工務店・ガラス店のみなさま/スペシャルインタビュー

窓がつくるのは人と地域の関係性

小澤祐二(おざわ・ゆうじ)

1983年生まれ。国立豊田工業高等専門学校、武蔵野美術大学建築学科卒業後、山本理顕設計工場を経て、2015年藤木俊大、佐屋香織、佐治卓と共にピークスタジオを共同設立。『南三陸町役場庁舎・歌津公民館』で2018年GoodLightning Award・日経ニューオフィス賞/東北ニューオフィス奨励賞・グッドデザイン賞・ウッドデザイン賞受賞。2019年同役場庁舎で日事連建築賞奨励賞受賞。同年『森と自然の保育園SORA』でキッズデザイン賞受賞。

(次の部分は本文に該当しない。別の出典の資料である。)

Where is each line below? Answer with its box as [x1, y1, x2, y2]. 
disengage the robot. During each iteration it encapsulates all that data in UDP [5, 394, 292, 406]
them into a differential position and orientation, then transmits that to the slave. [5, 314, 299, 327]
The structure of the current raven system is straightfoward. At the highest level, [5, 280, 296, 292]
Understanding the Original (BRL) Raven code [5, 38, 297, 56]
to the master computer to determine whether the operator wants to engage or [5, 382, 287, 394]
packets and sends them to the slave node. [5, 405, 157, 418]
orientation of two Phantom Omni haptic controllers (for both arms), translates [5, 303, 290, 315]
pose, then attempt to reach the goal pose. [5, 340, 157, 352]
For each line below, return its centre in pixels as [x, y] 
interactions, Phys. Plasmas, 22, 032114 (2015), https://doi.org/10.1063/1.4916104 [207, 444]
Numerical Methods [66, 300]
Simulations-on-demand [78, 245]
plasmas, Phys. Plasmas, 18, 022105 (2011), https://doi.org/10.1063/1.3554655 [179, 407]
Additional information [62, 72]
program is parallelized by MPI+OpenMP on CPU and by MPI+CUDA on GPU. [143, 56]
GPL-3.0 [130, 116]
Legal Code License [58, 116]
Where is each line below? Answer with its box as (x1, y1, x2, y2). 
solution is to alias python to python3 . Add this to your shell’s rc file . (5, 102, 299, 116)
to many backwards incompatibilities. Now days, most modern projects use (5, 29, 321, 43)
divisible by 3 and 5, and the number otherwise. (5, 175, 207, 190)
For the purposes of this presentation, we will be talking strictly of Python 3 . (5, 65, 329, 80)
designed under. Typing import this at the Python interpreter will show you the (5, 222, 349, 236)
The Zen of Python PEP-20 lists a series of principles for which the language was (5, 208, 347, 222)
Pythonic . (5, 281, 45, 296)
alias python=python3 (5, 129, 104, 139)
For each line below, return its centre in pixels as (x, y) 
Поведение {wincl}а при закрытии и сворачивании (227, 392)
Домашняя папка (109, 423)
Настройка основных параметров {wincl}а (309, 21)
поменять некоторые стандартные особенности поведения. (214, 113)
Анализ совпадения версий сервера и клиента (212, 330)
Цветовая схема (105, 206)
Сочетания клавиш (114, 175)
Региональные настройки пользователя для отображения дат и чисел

明朗闊達さと誠実な人柄が誰にも愛され、クライアントの信頼は厚い。「一歩ずつ、山に登るように建築をつくりたい」というメンバーの思いをそのまま表現した事務所名に見られる通り、趣味は登山・トレイルランニング・自転車など。
2015年明治大学建築学科ゲストクリティーク、2018年より武蔵野美術大学非常勤講師。

新築からエリアデザインまで、クライアントとともに

南三陸町役場庁舎・歌津公民館で、多くの賞を受賞されましたね。

前職で同僚だった4人でプロポーザルコンペに参加しました。その後法人化して、今のピークスタジオになりました。
公共建築の設計からスタートした設計事務所です。

現在の業務内容は?

個人住宅や集合住宅、福祉施設、保育園などさまざまな用途の設計を行うほか、インテリアや家具デザイン、また事務所のある武蔵新城エリアのまちづくりにも関与しています。地域のイメージづくりやサイン計画をしたり、お店のロゴデザインやフライヤー制作の依頼などもありますよ。
地域の設計事務所として期待していただいているようです。

設計では、各クライアントそれぞれの違った価値観やライフスタイルに応じて提案することを楽しんでいます。
クライアントと一緒にプロジェクトに取り組んでひとつの山に登る。そんな意識を大事にしています。

窓がつくるのは人と地域の関係性-詳細写真01

仕事の合間を縫い、現場近くでお話をうかがった

窓がつくるのは人と地域の関係性-詳細写真02

設計を手掛けた珈琲焙煎店では、前面道路に沿って続く大きな横連窓ファサードデザインを構成している

窓がつくるのは人と地域の関係性-詳細写真03

焙煎店内部にはカフェを併設。三角形の敷地形状を生かした平面と厨房上部に切られた天窓が特徴的な、居心地の良い空間だ

内と外を仕切るのでなく、つなげる。それが窓

建築設計という仕事の基本に何をおいていますか。

建築が地域や社会とどうつながるか。外との関係性を考えています。その上で建築としての骨格をしっかりつくり、ディテールを決めていきます。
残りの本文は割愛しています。